The world of Pee-wee’s Playhouse was a realm of kinetic fantasies. A house where your imaginary friends could live. Claymation dinosaurs lived in the walls. All the furniture was alive and chatty. There was an in-house band of marionette beatniks. The exterior of the Playhouse, a lush and ornamented thicket aching to be explored, stood next to sphinxes with snowmen.
In fact, Pee-wee’s Playhouse was a converted loft under a clothing sweatshop on Bleecker and Broadway, around the corner from CBGB. The show, which aired Saturday mornings on CBS, clearly drew on the surrounding scenes. Sets and props were designed by underground cartoonist Gary Panter. Music was composed by Devo frontman Mark Mothersbaugh with an uncredited Cyndi Lauper on vocals. Young Rob Zombie and John Singleton were PAs. CBS gave Peewee Herman creator Paul Reubens almost unlimited creative control, albeit not a TV studio. The result was a unique children’s show that sought not so much to subvert as to awaken a greater appetite for outside art and quirks. It would echo for generations.
In Reagan’s reactionary America, politics and pop culture focused on a particular vision: to strive for a neat 1950s style, as opposed to the perceived degeneracy and decadence of the decades after, as if to say that the root of Western decline was a lack of heteronormative views. single earners and lawn care. It was an easy target for underground and emerging artists, who remembered a pre-Civil Rights, pre-Sexual Revolution era as hardly idyllic. This tone became the standard for most American countercultures. John Waters, David Lynch, The B-52’s, The Cramps, the Church of the SubGenius and Tim Burton all explored these themes. Rubens was no different. His Americana was a blur of Florida tourist traps, B-movies and outsiders. Rejected from SNLhe and comedy collaborators Phil Hartman and John Paragon created a drunken show in LA with Soupy Sales and Captain Kangaroo.
With a doll face and too much caffeine, Pee-wee Herman would transcend the Saturday morning clowns and captains in whose image he was created. After performances by Letterman and Tim Burton’s feature film debut, Pee-wee’s Big Adventure, the giggly male child became a phenomenon, a prism for New Wave art and a part of it. Counterculture clung Pee-wee’s Playhouse like a giant ball of foil, welcoming all the camp, kitsch, and junk that motivated Reubens. Even Herman himself has a dragging edge, living in a toy box while dressed like an accountant, nervous like a boy forced to put on his Sunday suit for school pictures.

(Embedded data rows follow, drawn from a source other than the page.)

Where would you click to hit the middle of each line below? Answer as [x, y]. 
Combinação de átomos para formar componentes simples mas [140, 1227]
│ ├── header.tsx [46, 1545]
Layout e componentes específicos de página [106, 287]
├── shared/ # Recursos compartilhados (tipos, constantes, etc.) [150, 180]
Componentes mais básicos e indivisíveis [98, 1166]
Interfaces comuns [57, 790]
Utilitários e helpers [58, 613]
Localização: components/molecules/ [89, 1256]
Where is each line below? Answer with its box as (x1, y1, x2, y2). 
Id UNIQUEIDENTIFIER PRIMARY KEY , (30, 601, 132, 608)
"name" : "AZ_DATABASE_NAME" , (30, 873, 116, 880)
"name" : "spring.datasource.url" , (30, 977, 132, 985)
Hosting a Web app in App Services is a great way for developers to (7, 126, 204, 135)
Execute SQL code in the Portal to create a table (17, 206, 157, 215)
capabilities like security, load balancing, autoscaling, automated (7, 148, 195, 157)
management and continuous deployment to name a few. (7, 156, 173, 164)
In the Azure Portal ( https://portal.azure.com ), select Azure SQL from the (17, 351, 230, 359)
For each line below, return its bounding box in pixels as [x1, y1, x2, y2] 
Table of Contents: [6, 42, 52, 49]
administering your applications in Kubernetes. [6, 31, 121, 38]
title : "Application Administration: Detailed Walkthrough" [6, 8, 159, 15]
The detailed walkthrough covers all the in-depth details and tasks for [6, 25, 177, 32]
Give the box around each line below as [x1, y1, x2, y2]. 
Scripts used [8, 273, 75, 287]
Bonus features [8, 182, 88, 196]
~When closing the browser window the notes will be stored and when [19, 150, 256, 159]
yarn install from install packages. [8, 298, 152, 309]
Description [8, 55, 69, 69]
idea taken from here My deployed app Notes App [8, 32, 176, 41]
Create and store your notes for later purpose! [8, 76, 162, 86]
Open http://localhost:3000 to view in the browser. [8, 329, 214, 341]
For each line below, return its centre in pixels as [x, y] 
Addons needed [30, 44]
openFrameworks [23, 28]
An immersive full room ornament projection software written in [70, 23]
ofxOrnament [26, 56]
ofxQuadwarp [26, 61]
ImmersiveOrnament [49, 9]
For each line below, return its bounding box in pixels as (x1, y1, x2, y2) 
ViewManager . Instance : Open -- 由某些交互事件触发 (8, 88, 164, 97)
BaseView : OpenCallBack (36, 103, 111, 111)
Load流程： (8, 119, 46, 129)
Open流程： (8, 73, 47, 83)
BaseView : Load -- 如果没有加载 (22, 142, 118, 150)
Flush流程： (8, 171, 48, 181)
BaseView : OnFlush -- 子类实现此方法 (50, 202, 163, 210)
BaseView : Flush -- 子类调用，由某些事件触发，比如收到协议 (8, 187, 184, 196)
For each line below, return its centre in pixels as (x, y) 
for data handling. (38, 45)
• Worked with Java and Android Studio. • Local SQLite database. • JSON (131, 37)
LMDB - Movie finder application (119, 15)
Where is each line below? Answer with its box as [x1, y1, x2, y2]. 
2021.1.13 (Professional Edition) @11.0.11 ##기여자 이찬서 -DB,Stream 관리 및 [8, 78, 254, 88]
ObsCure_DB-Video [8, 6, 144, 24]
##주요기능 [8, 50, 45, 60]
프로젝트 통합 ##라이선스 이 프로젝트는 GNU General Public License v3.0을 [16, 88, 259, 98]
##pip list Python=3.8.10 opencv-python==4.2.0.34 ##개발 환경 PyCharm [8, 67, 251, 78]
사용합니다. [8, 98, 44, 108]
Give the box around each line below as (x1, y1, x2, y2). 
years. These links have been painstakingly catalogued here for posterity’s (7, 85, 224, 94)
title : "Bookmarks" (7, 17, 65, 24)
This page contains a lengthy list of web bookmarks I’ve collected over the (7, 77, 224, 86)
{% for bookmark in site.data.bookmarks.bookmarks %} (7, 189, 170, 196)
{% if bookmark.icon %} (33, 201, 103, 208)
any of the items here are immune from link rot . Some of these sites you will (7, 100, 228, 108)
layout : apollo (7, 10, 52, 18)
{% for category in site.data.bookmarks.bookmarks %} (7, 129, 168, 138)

It was a collage of pink flamingos, pogo punk, puppetry, public domain cartoons, singing, dancing and screaming. The most curious about PlayhouseThe success of ‘s and its menagerie of material was how little it needed to be translated for young audiences. Pee-wee’s Playhouse believed that children had the ability to understand art if given the chance. With only minor adaptations of the adult-oriented show that ran on the Sunset Strip, millions of kids tuned in weekly to marvel at this free-form dream in action.
TV welcomed craziness for many years to come. You can use crayons to draw Pee-wee’s lines The Simpsons, Animations, Twin Peaks, Get a life, Mr Toon, Spongebob Squarepants, Adventure TimeMTV and Adult Swim (where Pee-wee’s Playhouse would eventually be rebroadcast). Each built on Pee-wee‘s legacy of counterculture irreverence and adoration with new genre-bending, medium-mixing, taste-busting, brain-melting, no-brow-highs. Traditions of very smart people in love with pulp and garbage. But it didn’t last forever.

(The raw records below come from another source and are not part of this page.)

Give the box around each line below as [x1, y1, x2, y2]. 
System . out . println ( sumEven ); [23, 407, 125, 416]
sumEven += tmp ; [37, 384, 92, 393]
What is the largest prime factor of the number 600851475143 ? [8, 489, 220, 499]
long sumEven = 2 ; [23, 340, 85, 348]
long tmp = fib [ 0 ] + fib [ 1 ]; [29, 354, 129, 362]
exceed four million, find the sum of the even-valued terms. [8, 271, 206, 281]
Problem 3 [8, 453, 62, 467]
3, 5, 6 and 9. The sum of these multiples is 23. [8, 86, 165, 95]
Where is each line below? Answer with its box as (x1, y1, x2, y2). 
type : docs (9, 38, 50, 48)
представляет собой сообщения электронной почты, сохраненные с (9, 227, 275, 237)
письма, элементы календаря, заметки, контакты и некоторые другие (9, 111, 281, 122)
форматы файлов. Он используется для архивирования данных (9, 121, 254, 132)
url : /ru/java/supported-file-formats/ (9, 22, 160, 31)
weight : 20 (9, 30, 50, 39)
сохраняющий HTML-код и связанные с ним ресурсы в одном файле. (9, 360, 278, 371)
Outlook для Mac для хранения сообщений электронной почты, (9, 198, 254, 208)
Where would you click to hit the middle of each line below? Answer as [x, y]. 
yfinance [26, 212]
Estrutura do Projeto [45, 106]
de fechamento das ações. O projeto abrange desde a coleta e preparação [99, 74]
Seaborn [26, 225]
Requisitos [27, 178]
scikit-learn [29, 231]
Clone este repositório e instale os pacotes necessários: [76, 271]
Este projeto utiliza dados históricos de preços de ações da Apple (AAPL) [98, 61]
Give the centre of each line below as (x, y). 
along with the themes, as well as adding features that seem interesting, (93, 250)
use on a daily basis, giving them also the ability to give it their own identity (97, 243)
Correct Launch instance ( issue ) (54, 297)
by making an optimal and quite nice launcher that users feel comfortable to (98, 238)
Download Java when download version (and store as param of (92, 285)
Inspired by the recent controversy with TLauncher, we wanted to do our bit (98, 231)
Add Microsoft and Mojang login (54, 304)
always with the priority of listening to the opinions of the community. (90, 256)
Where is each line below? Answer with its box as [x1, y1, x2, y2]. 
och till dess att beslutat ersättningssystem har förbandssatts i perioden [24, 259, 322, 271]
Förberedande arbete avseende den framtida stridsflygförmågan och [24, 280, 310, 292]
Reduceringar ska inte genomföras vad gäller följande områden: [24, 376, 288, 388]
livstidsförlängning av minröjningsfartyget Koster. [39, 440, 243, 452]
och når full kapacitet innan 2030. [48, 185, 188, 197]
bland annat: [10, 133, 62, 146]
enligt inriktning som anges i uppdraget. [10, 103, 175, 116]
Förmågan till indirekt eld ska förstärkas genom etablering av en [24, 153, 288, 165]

These days, commercial entertainment all too often feels like a sterilized lab. Netflix brags about its internal investor stats and how it televises around user trends. Disney – who should never to be trusted as an arbiter of cool – has assimilated the lion’s share of entertainment in his bloated Magic Kingdom. I’m not going to be precious and pretend Viacom or Warner Bros. were altruistic. Green lighting Space Ghost or Liquid television (also produced by Playhouse‘s Prudence Fenton) was almost certainly as profit-oriented as anything else. At the very least, the environment exposed an artistic possibility that new generations clearly crave, culture can serve raw creative impulses rather than a 20-year plan.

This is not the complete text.